§ **What you need to do**
In the records below, pick out all lines containing the word "Gitter".

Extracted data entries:
================================

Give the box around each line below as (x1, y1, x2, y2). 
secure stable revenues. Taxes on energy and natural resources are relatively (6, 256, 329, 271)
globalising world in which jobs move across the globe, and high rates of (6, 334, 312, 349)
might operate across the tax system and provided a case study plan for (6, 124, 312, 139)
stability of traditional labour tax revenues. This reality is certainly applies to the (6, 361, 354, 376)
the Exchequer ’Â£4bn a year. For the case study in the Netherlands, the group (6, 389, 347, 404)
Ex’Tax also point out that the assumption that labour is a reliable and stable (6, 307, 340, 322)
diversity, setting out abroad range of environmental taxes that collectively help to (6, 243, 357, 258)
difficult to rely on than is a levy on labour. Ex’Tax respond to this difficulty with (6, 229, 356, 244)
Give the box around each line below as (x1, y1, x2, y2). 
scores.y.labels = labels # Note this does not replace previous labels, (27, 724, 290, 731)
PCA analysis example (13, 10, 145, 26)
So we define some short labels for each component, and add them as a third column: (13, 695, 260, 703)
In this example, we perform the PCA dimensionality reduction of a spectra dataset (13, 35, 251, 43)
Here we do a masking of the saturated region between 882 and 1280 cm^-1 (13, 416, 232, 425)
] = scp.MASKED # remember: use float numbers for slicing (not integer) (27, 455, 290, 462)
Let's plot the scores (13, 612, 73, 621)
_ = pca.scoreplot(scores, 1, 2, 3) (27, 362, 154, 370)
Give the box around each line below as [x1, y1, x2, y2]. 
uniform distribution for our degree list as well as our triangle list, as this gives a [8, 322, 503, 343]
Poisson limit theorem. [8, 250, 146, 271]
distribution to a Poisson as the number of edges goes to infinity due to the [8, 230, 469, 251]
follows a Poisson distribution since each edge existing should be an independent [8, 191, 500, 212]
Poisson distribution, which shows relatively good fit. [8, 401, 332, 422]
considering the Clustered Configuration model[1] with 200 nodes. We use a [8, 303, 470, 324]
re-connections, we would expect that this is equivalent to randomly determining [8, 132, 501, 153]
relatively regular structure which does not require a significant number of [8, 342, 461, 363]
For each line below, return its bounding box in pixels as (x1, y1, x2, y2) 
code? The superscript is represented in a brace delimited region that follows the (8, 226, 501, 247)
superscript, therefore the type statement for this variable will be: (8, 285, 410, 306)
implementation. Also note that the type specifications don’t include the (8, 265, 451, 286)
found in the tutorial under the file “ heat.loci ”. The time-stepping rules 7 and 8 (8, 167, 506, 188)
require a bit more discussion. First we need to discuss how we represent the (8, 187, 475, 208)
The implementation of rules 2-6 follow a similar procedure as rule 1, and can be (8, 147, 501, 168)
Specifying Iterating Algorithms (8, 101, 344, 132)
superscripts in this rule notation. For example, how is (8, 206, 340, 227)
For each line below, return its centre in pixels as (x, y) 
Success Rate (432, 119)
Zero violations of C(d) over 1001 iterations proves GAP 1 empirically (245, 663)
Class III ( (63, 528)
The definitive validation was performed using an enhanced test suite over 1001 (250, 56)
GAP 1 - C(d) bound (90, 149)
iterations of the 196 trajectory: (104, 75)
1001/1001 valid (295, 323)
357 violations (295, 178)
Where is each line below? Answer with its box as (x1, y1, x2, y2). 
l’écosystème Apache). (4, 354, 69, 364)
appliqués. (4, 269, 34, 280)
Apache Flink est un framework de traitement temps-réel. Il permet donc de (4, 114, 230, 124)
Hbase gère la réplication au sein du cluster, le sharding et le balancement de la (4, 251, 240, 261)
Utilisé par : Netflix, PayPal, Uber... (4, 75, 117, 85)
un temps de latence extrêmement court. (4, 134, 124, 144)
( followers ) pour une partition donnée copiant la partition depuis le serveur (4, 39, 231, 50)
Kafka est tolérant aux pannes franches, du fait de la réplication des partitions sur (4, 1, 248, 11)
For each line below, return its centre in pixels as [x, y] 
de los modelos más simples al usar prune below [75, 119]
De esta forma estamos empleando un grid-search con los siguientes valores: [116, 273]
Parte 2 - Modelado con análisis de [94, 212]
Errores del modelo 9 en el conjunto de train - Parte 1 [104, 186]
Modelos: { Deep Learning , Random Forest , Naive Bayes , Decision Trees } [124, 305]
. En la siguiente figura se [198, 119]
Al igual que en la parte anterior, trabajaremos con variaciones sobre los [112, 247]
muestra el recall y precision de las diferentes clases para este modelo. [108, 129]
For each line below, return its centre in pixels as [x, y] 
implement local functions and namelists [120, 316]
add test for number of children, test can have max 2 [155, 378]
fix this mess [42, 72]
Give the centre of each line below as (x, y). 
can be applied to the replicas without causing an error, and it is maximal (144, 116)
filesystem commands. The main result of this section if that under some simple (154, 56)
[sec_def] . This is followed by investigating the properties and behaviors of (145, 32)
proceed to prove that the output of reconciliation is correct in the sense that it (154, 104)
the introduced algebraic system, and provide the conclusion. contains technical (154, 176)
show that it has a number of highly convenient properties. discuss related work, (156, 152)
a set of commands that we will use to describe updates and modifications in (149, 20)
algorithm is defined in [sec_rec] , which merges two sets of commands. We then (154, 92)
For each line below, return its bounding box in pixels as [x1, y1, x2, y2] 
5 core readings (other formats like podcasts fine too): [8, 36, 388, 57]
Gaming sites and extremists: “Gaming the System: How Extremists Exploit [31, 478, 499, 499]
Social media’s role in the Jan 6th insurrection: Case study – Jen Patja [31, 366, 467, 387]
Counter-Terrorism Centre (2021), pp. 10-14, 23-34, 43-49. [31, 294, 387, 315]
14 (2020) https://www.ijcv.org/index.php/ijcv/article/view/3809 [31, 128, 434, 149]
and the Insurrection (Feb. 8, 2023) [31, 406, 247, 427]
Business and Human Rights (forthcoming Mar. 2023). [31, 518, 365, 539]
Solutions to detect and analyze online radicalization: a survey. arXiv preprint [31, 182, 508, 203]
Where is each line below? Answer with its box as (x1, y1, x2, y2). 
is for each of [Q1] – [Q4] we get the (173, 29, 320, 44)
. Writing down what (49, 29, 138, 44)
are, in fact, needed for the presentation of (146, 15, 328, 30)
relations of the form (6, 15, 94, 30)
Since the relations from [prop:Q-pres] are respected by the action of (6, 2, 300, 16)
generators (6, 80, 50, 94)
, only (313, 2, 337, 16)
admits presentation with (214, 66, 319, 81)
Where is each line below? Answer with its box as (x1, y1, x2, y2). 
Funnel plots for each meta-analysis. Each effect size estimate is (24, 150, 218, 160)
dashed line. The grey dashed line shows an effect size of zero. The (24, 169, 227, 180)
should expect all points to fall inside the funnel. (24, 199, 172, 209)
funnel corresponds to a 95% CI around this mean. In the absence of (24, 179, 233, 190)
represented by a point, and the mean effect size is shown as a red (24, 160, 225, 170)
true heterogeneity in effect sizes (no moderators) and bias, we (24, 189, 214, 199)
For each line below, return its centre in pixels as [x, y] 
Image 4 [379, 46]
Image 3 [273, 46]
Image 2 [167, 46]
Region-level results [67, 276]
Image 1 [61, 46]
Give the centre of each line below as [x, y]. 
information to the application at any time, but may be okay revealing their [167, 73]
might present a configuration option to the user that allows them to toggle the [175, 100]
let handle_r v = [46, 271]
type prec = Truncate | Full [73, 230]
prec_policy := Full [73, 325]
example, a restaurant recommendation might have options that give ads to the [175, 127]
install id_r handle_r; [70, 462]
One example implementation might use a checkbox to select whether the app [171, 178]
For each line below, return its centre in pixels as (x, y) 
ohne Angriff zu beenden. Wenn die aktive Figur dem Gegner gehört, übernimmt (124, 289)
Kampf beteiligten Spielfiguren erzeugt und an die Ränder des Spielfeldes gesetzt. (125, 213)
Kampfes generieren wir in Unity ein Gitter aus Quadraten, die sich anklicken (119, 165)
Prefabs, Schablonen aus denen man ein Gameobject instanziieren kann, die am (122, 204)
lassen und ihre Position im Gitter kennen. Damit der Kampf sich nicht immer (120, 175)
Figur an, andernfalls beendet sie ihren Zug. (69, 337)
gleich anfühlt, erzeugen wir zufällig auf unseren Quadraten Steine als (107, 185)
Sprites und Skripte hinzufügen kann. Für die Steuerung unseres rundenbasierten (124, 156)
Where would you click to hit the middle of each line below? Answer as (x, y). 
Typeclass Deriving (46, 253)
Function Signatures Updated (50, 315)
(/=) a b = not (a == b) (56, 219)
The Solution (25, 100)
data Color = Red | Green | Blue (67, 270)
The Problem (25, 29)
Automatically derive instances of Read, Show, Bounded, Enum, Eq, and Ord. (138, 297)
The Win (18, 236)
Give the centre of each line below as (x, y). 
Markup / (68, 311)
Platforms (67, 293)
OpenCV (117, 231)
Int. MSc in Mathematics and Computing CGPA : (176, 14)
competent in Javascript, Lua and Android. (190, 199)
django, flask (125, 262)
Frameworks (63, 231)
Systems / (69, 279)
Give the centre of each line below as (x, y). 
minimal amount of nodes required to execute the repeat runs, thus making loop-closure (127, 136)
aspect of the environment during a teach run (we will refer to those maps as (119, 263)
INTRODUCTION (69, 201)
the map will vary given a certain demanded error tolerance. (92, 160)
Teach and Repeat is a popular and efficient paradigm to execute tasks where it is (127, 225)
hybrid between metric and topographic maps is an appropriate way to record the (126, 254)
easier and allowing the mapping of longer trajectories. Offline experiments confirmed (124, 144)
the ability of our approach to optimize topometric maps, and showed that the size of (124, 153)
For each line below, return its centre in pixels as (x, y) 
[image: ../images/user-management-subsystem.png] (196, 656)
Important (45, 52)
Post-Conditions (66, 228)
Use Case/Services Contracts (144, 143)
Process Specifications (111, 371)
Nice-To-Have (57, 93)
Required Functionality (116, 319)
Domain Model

================================

§ **Task solution**
Kampfes generieren wir in Unity ein Gitter aus Quadraten, die sich anklicken (119, 165)
lassen und ihre Position im Gitter kennen. Damit der Kampf sich nicht immer (120, 175)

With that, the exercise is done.